Michel Barnier, the head of the European Union Brexit negotiating team, has poured cold water on Theresa May’s hopes of negotiating a unique Brexit deal just days after it was announced talks could move onto the next stage, ruling out a “cherry pick” of trade deal features.
Warning that Britain could not expect a good deal in the next stage of negotiations, Barnier may have inadvertently strengthened the case for a so-called ‘hard’ no-deal Brexit, where Britain walks away from the bloc and does business on World Trade Organization terms — the favourite option for a number of key Brexiteers including Nigel Farage who believe the present trajectory is for a Brexit in name only.

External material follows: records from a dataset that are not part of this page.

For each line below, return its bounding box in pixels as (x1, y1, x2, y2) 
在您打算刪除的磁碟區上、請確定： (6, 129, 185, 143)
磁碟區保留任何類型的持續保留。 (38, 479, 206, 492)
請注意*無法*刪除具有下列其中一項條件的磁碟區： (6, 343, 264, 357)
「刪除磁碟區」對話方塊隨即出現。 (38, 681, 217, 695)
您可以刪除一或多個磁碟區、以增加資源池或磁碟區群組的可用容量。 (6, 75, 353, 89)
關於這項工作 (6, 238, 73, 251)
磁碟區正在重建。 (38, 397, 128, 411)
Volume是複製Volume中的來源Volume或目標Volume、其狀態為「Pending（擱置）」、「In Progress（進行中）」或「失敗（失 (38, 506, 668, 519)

Making his prediction, Barnier said in an interview with Prospect Magazine: “The most difficult part remains to be done. It is also probably the most interesting. But the British have to understand it cannot be business as usual. We are ready to start working with the government on the three axes it has indicated: exit from the Union, exit from the single market, exit from the customs union. But the clock is ticking. The deadline of March 29, 2019 is their own doing.”

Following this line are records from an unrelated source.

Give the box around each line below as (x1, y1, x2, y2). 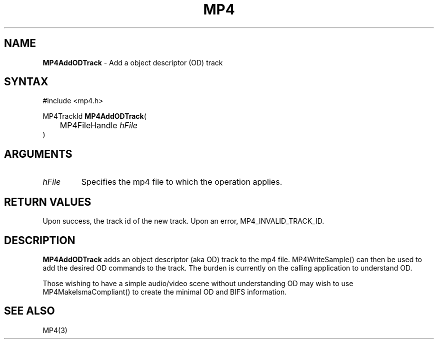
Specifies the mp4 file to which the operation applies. (81, 177, 282, 187)
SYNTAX (4, 75, 48, 88)
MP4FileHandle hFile (59, 120, 138, 131)
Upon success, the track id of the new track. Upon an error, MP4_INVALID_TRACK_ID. (42, 217, 324, 226)
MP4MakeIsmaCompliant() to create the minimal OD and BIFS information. (42, 287, 287, 296)
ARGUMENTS (4, 147, 72, 160)
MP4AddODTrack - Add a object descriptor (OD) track (42, 58, 223, 67)
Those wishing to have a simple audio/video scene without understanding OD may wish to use (42, 279, 353, 288)
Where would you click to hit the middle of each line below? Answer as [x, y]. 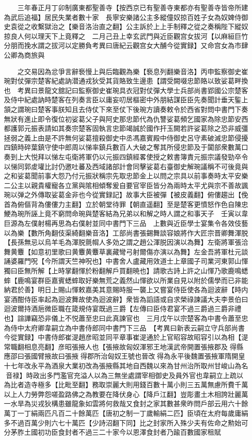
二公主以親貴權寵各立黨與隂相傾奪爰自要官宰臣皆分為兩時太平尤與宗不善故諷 [126, 185]
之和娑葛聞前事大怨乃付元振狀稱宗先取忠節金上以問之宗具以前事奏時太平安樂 [126, 176]
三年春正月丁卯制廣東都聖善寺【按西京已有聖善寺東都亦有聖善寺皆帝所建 [133, 7]
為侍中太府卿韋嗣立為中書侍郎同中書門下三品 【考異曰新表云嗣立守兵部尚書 [124, 327]
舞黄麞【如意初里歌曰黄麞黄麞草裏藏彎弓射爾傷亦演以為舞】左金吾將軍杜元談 [126, 251]
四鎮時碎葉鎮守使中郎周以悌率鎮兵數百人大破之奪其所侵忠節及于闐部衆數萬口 [126, 147]
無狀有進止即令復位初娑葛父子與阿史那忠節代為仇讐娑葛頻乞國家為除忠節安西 [126, 118]
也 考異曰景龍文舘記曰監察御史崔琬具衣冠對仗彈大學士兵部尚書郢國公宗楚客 [126, 90]
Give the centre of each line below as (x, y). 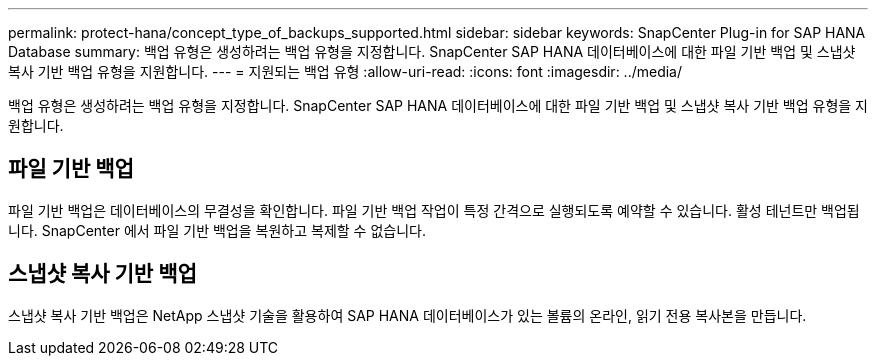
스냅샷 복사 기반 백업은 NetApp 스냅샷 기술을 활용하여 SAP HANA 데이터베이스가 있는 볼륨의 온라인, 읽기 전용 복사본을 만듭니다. (407, 315)
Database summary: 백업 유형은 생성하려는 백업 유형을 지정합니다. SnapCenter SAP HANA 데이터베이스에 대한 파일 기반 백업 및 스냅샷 (432, 51)
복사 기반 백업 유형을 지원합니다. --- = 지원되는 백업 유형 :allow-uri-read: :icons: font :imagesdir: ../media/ (345, 71)
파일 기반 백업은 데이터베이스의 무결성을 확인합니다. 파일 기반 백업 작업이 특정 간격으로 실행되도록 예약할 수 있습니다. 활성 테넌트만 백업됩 (434, 210)
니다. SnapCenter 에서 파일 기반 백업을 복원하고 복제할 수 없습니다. (217, 230)

“They have to realise there won’t be any cherry picking. We won’t mix up the various scenarios to create a specific one and accommodate their wishes, mixing, for instance, the advantages of the Norwegian model, member of the single market, with the simple requirements of the Canadian one. No way. They have to face the consequences of their own decision.”

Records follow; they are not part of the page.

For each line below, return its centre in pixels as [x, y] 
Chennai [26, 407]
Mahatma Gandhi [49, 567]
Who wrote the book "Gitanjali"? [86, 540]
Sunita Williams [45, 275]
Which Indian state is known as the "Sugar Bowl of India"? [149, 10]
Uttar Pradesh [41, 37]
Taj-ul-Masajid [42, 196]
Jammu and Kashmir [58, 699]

The remarks come just hours after Boris Johnson warned against Britain becoming a “vassal state” of the European Union following Brexit negotiations, where a botched Brexit process left Britain behest to European Union rules but with no say in how they were made. Instead, Johnson said the British government must “maximise the benefits of Brexit” by getting divergence from the bloc’s rules so that it could do “proper free trade deals” with other countries.
Johnson’s remarks echoed those of Tory backbencher Jacob Rees-Mogg who said of the so-called ‘transition period’ that has been apparently agreed to by Theresa May with the European Union: “We cannot be a colony of the EU for two years from 2019 to 2021, accepting new laws that are made without any say so of the British people or Parliament or Government.”
“That is not leaving the EU, that is being a vassal state of the EU and I would be very surprised if that is Government policy.”